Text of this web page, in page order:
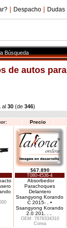
| Despacho | Dudas
Búsqueda
de autos
al 30 (de 346)
Precio
$67.890
T080-4536-4
Absorbedor
Parachoques
Delantero
Ssangyong Korando
C 2015- , •
Ssangyong Korando
2.0 201
OEM: 7878334310
Corea

+++

◆ WHAT TO WORK ON ◆
From the first line to the last, retype the material exactly and exclude the pictures.

◆ YOUR SOLUTION ◆
Text of this web page, in page order:
| Despacho | Dudas
Búsqueda
de autos
al 30 (de 346)
Precio
$67.890
T080-4536-4
Absorbedor
Parachoques
Delantero
Ssangyong Korando
C 2015- , •
Ssangyong Korando
2.0 201
OEM: 7878334310
Corea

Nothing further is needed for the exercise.